═══ Source data ═══

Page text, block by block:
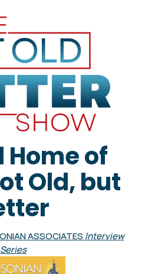
of
Old, but
ASSOCIATES Interview
Series
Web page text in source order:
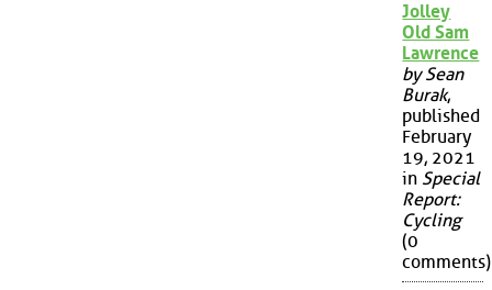
Jolley
Old Sam
Lawrence
by Sean
Burak,
published
February
19, 2021
in Special
Report:
Cycling
(0
comments)
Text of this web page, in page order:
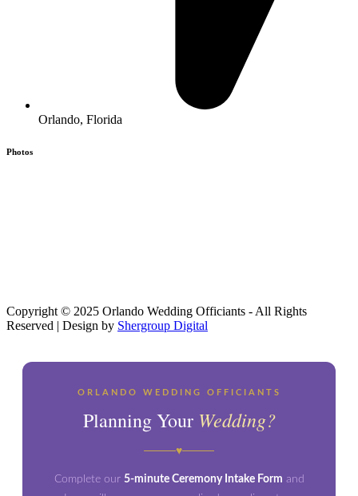
Orlando, Florida
Photos
Copyright © 2025 Orlando Wedding Officiants - All Rights
Reserved | Design by Shergroup Digital
ORLANDO WEDDING OFFICIANTS
Planning Your Wedding?
♥
Complete our 5-minute Ceremony Intake Form and
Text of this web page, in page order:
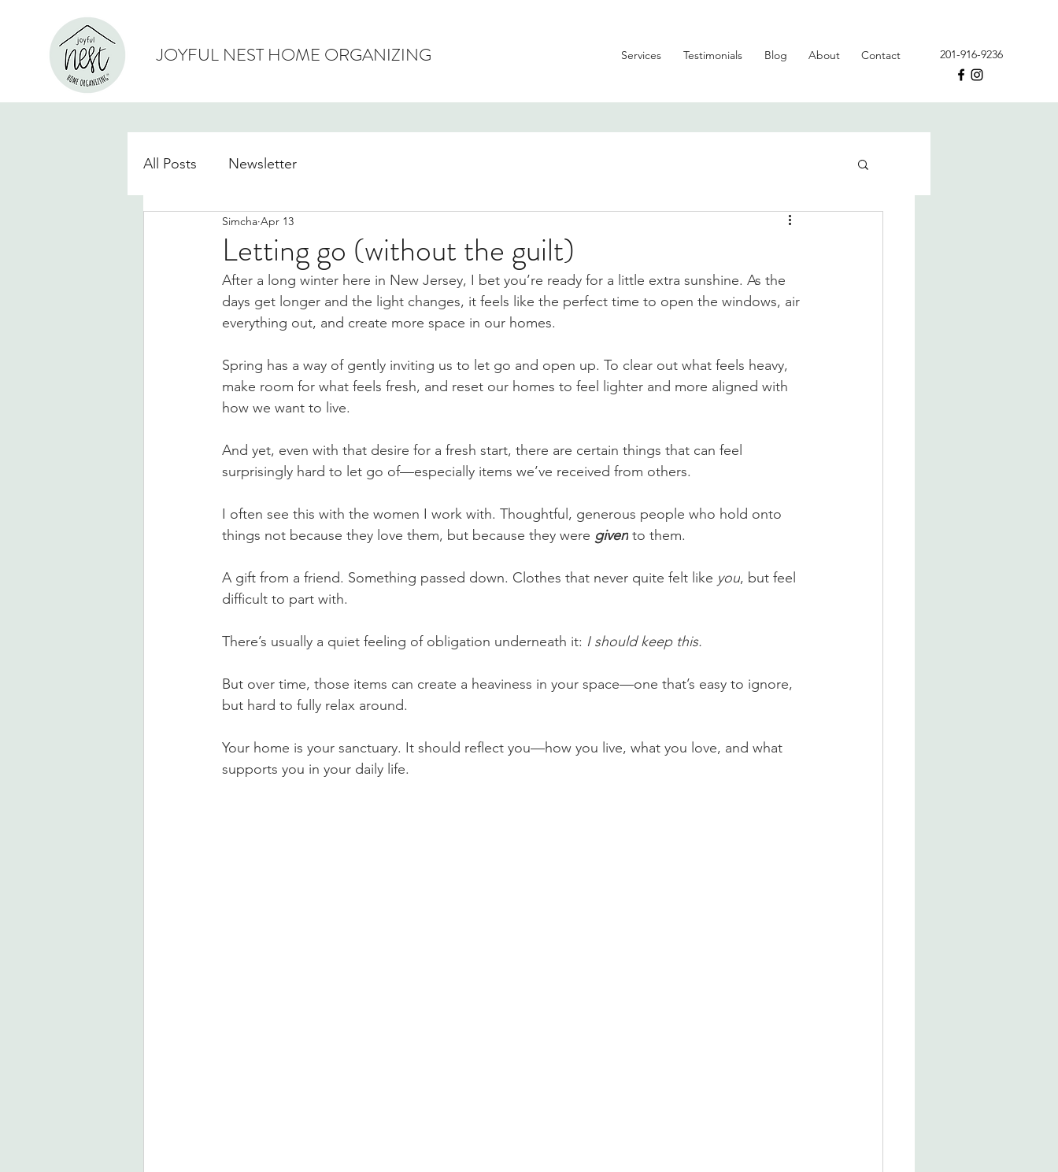
JOYFUL NEST HOME ORGANIZING Services Testimonials Blog About Contact 201-916-9236
All Posts Newsletter
Letting go (without the guilt)
Simcha Apr 13
After a long winter here in New Jersey, I bet you’re ready for a little extra sunshine. As the
days get longer and the light changes, it feels like the perfect time to open the windows, air
everything out, and create more space in our homes.
Spring has a way of gently inviting us to let go and open up. To clear out what feels heavy,
make room for what feels fresh, and reset our homes to feel lighter and more aligned with
how we want to live.
And yet, even with that desire for a fresh start, there are certain things that can feel
surprisingly hard to let go of—especially items we’ve received from others.
I often see this with the women I work with. Thoughtful, generous people who hold onto
things not because they love them, but because they were given to them.
A gift from a friend. Something passed down. Clothes that never quite felt like you, but feel
difficult to part with.
There’s usually a quiet feeling of obligation underneath it: I should keep this.
But over time, those items can create a heaviness in your space—one that’s easy to ignore,
but hard to fully relax around.
Your home is your sanctuary. It should reflect you—how you live, what you love, and what
supports you in your daily life.
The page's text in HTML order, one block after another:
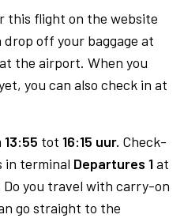
this flight on the website
drop off your baggage at
the airport. When you
you can also check in at
13:55 tot 16:15 uur. Check-
in terminal Departures 1at
Do you travel with carry-on
go straight to the
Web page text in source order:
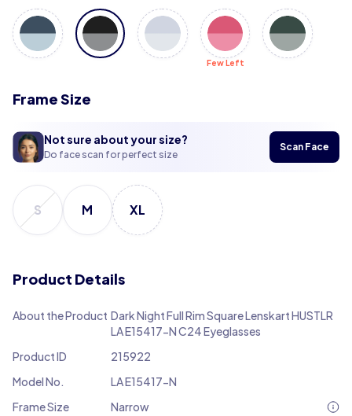
Few Left
Frame Size
Not sure about your size?
Do face scan for perfect size
Scan Face
S M XL
Product Details
About the Product Dark Night Full Rim Square Lenskart HUSTLR
LA E15417-N C24 Eyeglasses
Product ID
215922
Model No.
LA E15417-N
Frame Size
Narrow
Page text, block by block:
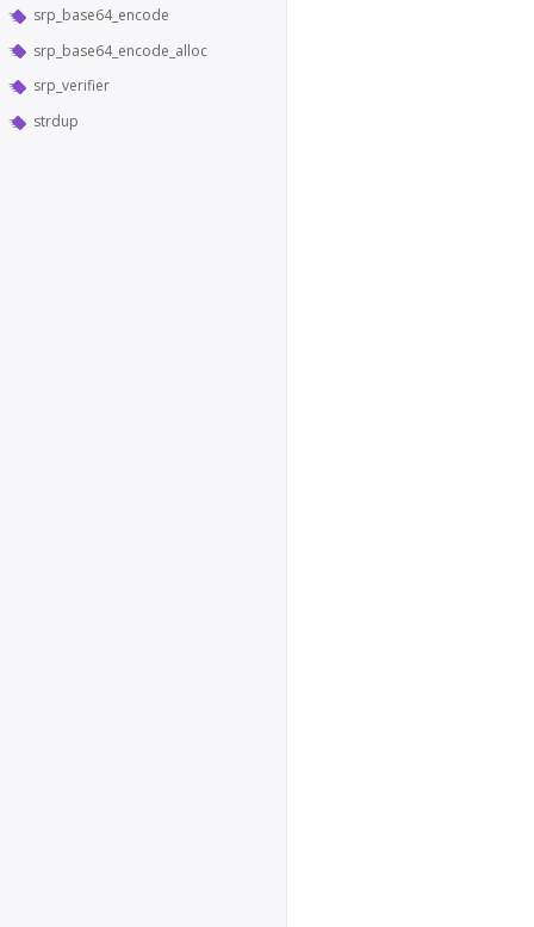
srp_base64_encode
srp_base64_encode_alloc
srp_verifier
strdup
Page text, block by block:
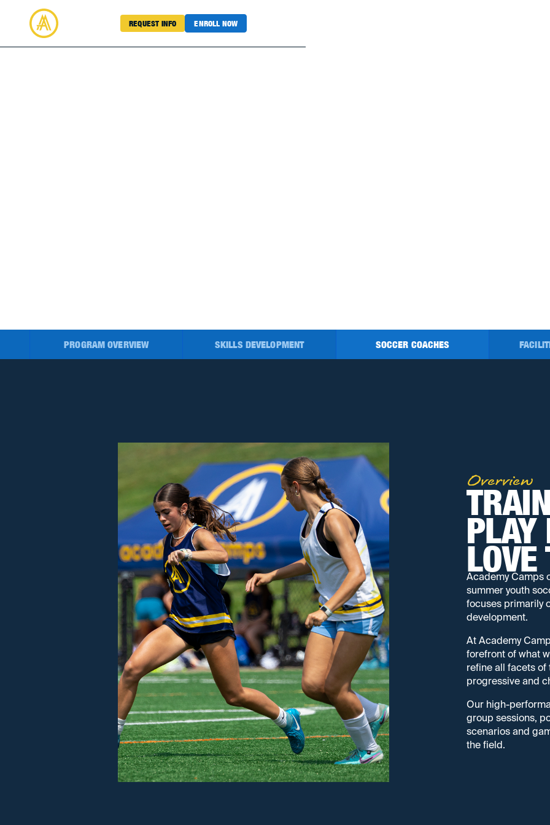
REQUEST INFO ENROLL NOW
PROGRAM OVERVIEW SKILLS DEVELOPMENT SOCCER COACHES
Overview
PLAY
Academy Camps
summer youth
focuses primarily
development.
At Academy
forefront of what
refine all facets of
progressive and
Our high-
group sessions,
scenarios and
the field.
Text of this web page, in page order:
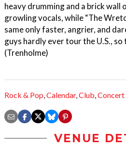
heavy drumming and a brick wall
growling vocals, while “The
same only faster, angrier, and
guys hardly ever tour the U.S.,
(Trenholme)
Rock & Pop,Calendar,Club,Concert
VENUE
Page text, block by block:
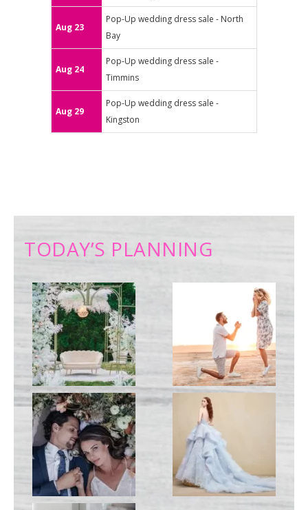
Aug 23
Pop-Up wedding dress sale - North
Bay
Aug 24
Pop-Up wedding dress sale -
Timmins
Aug 29
Pop-Up wedding dress sale -
Kingston
TODAY’S PLANNING
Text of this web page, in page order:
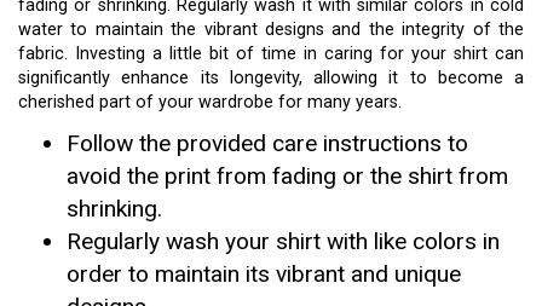
fading or shrinking. Regularly wash it with similar colors in cold
water to maintain the vibrant designs and the integrity of the
fabric. Investing a little bit of time in caring for your shirt can
significantly enhance its longevity, allowing it to become a
cherished part of your wardrobe for many years.
Follow the provided care instructions to
avoid the print from fading or the shirt from
shrinking.
Regularly wash your shirt with like colors in
order to maintain its vibrant and unique
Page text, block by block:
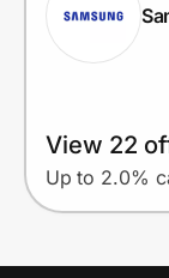
View 22
Up to 2.0%
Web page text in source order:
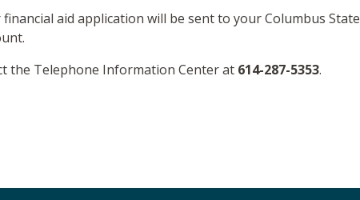
aid application will be sent to your Columbus State
the Telephone Information Center at 614-287-5353.
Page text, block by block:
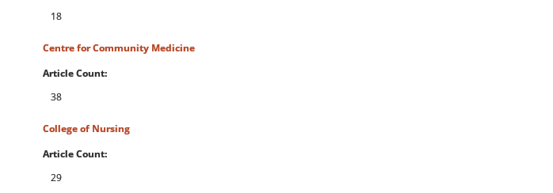
18
Centre for Community Medicine
Article Count:
38
College of Nursing
Article Count:
29
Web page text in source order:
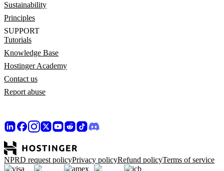
Sustainability
Principles
SUPPORT
Tutorials
Knowledge Base
Hostinger Academy
Contact us
Report abuse
NPRD request policyPrivacy policyRefund policyTerms of service
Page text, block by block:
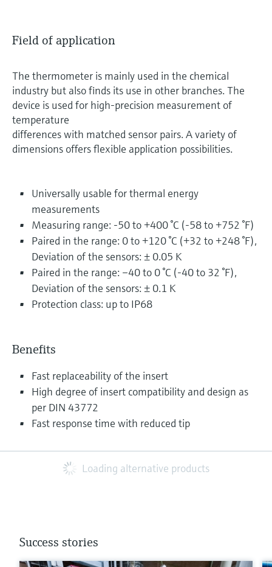
Field of application
The thermometer is mainly used in the chemical
industry but also finds its use in other branches. The
device is used for high-precision measurement of
temperature
differences with matched sensor pairs. A variety of
dimensions offers flexible application possibilities.
Universally usable for thermal energy
measurements
Measuring range: -50 to +400 °C (-58 to +752 °F)
Paired in the range: 0 to +120 °C (+32 to +248 °F),
Deviation of the sensors: ± 0.05 K
Paired in the range: –40 to 0 °C (-40 to 32 °F),
Deviation of the sensors: ± 0.1 K
Protection class: up to IP68
Benefits
Fast replaceability of the insert
High degree of insert compatibility and design as
per DIN 43772
Fast response time with reduced tip
Loading alternative products
Success stories
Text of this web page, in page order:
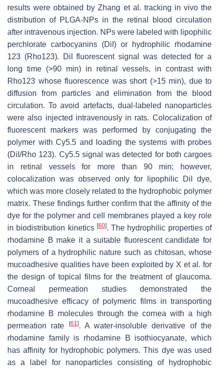
results were obtained by Zhang et al. tracking in vivo the
distribution of PLGA-NPs in the retinal blood circulation
after intravenous injection. NPs were labeled with lipophilic
perchlorate carbocyanins (DiI) or hydrophilic rhodamine
123 (Rho123). DiI fluorescent signal was detected for a
long time (>90 min) in retinal vessels, in contrast with
Rho123 whose fluorescence was short (>15 min), due to
diffusion from particles and elimination from the blood
circulation. To avoid artefacts, dual-labeled nanoparticles
were also injected intravenously in rats. Colocalization of
fluorescent markers was performed by conjugating the
polymer with Cy5.5 and loading the systems with probes
(DiI/Rho 123). Cy5.5 signal was detected for both cargoes
in retinal vessels for more than 90 min; however,
colocalization was observed only for lipophilic DiI dye,
which was more closely related to the hydrophobic polymer
matrix. These findings further confirm that the affinity of the
dye for the polymer and cell membranes played a key role
in biodistribution kinetics [60]. The hydrophilic properties of
rhodamine B make it a suitable fluorescent candidate for
polymers of a hydrophilic nature such as chitosan, whose
mucoadhesive qualities have been exploited by X et al. for
the design of topical films for the treatment of glaucoma.
Corneal permeation studies demonstrated the
mucoadhesive efficacy of polymeric films in transporting
rhodamine B molecules through the cornea with a high
permeation rate
[61]. A water-insoluble derivative of the
rhodamine family is rhodamine B isothiocyanate, which
has affinity for hydrophobic polymers. This dye was used
as a label for nanoparticles consisting of hydrophobic
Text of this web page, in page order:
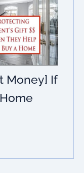
Money] If

═══

Exercise aim :: Determine the number of lines in the data that include the word "shrinking", and provide that number without comment.

Output :: 2